9. Et Jésus étant parti de là, vit en passant un homme nommé Matthieu, assis au bureau des péages, et il lui dit : Suis-moi. Et se levant, il le suivit. 10. Et il arriva que, comme il était à table dans la maison, voici beaucoup de péagers et de pécheurs vinrent et se mirent à table avec Jésus et ses disciples. 11. Et les pharisiens voyant cela, dirent à ses disciples : Pourquoi votre maître mange-t-il avec les péagers et les pécheurs ? 12. Et Jésus l'ayant entendu, dit : Ceux qui sont en santé n'ont pas besoin de médecin ; mais ceux qui se portent mal. 13. Or allez, et apprenez ce que signifie cette parole : Je veux la miséricorde et non le sacrifice ; car je ne suis pas venu appeler des justes, mais des pécheurs.

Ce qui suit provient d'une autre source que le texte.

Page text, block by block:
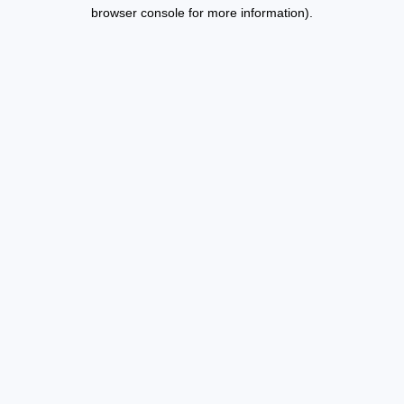
browser console for more information).
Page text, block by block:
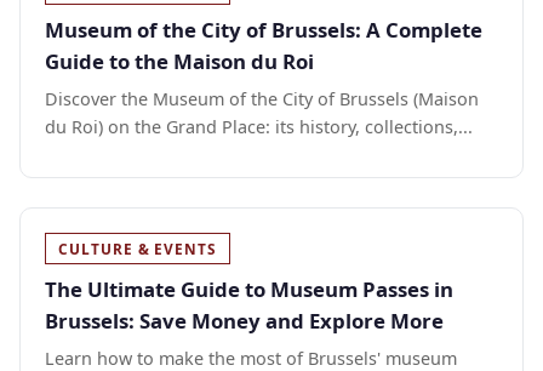
Museum of the City of Brussels: A Complete
Guide to the Maison du Roi
Discover the Museum of the City of Brussels (Maison
du Roi) on the Grand Place: its history, collections,...
CULTURE & EVENTS
The Ultimate Guide to Museum Passes in
Brussels: Save Money and Explore More
Learn how to make the most of Brussels' museum

14. Alors les disciples de Jean viennent à lui, disant : Pourquoi nous et les pharisiens jeûnons-nous souvent, tandis que tes disciples ne jeûnent point ? 15. Et Jésus leur dit : Les amis de l'époux peuvent-ils être dans le deuil pendant que l'époux est avec eux ? mais des jours viendront où l'époux leur sera ôté, et alors ils jeûneront. 16. Personne ne met une pièce de drap neuf à un vieil habit ; car la pièce emporte une partie de l'habit, et la déchirure en devient pire. 17. On ne met pas non plus du vin nouveau dans de vieilles outres ; autrement les outres, se rompent, et le vin se répand, et les outres sont perdues ; mais on met le vin nouveau dans des outres neuves, et tous les deux se conservent ensemble.

PLAN
  1. Appel de Matthieu
    Jésus passant devant le bureau des péages, appelle Matthieu à le suivre, ce qu'il fait aussitôt. Il invite Jésus pour un repas, et, avec lui, beaucoup de péagers et de gens mal famés. (9, 10.)
  2. Les pharisiens accusent Jésus de frayer avec des pécheurs
    Des pharisiens voyant cela, demandent aux disciples comment il se fait que leur Maître mange avec de telles gens. Jésus répond : Ce sont précisément les malades qui ont besoin de médecin. Ils pourraient le savoir, car l'Ecriture dit : Dieu prend plaisir à la miséricorde, non au sacrifice : le Sauveur vient appeler des pécheurs, non des justes. (11-13.)
  3. Question des disciples de Jean-Baptiste sur le jeûne
    En ce moment des disciples de Jean-Baptiste demandent à Jésus pourquoi ceux qui le suivent ne pratiquent point la loi du jeûne. Il leur répond que ses disciples ne peuvent être dans le deuil ou la tristesse tant que l'époux est avec eux, mais que les jours viendront où ils jeûneront. (14, 15.)
  4. Similitudes sur les habits et les outres
    Puis il s'applique à leur faire comprendre, par deux comparaisons frappantes, que la vie nouvelle qu'il apporte au monde est incompatible avec les vieilles institutions légales, et même qu'elle exige l'entier renouvellement de l'homme intérieur. (16, 17.)
NOTES
9.9 Et Jésus étant parti de là, vit en passant un homme nommé Matthieu, assis au bureau des péages, et il lui dit : Suis-moi. Et se levant, il le suivit.
  Marc 2.13-22 et Luc 8.27-39 racontent aussi cette vocation d'un disciple avec les mêmes détails de lieu, de temps, de circonstances, il s'agit évidemment d'un fait identique dans les trois récits.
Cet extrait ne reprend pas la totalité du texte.